If you’ve been cycling at least for a little while, you’ve probably had a problem with inadequate gearing or a dropped chain. In comparison to other actions taken on the bike such as braking, steering or pedaling, shifting is a bit more, shall we say, ‘shifty’. 

Of course, pedaling and braking technique are important, and taking those bends the right way is an art as much as a science, but shifting on the bike is just that bit more finicky. 

Part of the reason is that the shifting mechanism is quite delicate and temperamental, and dare I say, imperfect. You don’t usually see pros at the side of the road because their brakes or steering stopped working, but dropped chains and shift issues are actually quite common in the pro peloton. And those guys (and gals) ride all day and have the best equipment. 

Primos Roglic in deep shift at the 2023 Giro.

As a lot of our trips include some significant bucket-list climbs, we get a lot of questions about gearing and shifting. The list below contains some of the most common ones, with our informed answers based on many years of changing gears and dropping chains. It assumes a certain level of understanding already about how gears on the bike work, and we don’t dive into topics like the Shimano vs SRAM debate, or or the advantages of a 1x vs 2x set-up.

So let's dive in and possibly ‘shift’ your perspective a bit on the topic.

1. What gear ratios do I need for riding in the mountains?

It ultimately depends on your weight and fitness level, but you can't go too wrong with 34-11t on the back, and 34-50t on the front. The advantage of the wide ratio is not only for big climbs, but it also allows you to stay in the big ring on more gentle slopes, which reduces the ever-risky big-to-small-ring shifts (more on that below). 
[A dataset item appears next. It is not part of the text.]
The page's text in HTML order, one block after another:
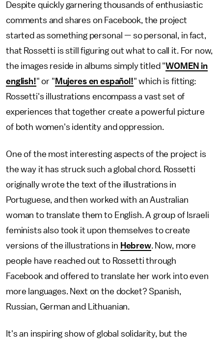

Now that most rear cassettes are 11 or even 12-speed now, running a wider range no longer means massive jumps between gears. Even Pogacar is using 34t on the back these days (although he does run a 40t small ring in the front), and as there are some (optional) climbs on our trips where it gets well over 10% for extended periods (Passo Fedaia, Passo Mortirolo, Tre Cime di Lavaredo), the 34t comes in very handy, even for the fittest of riders. 

Then there are the so called 'Dinner Plates' which you see on 1x (one chainring) set-ups, common on gravel bikes. The 'granny gear' on those can be 42 or even higher, with a 42t front chainring.

There's no shame in sporting a 'dinner plate'.

2. When should I be shifting gears?

The quick answer is early and often. A lot of the roads we travel on here in Northern Italy are over variable terrain. It’s rare that you can just put it in one gear and go. It’s somewhat personal, but generally it’s a good idea to shift up when your cadence gets much over 100 rpm, and shift down when it gets below 80. 

Of course, on some steeper climbs you will simply run out of gears and will need to drop below 80 rpm to find a sustainable pace. It’s a good idea therefore to practice low cadence work when you are training at home even if you don't have any hills around, because riding at 50 or 60 rpm uses the muscles differently and requires mental as well as physical adaptation. Break it to your body gently with gradually longer sessions at low revs and back off if your knees start to protest. More tips on training at a low cadence can be found here.  

3. Big ring or not big ring?

That is, indeed, the question. Generally on flattish terrain you should just leave it in your big ring. There are a few reasons for this. First, the chain tension is higher, so the chain is less likely to fall off. Second, if you are in the small ring, you will likely be on one of the smallest cogs on the front, which may well cause the chain to rub on the front derailleur (annoying). If your bike is set up correctly, you can usually trim the front derailleur to stop the rubbing, but if you are in the smallest cog on the back, this might not be possible, and this is not the best gear to be in on the bike due to the bend in the chain. Lastly, riding on the big ring just feels better, even if the ratio is essentially equivalent. There are real reasons for this, including reduced friction and greater inertia.  Studies confirm it.

Pogi riding up the Paterberg in the big ring. Don't try this at home.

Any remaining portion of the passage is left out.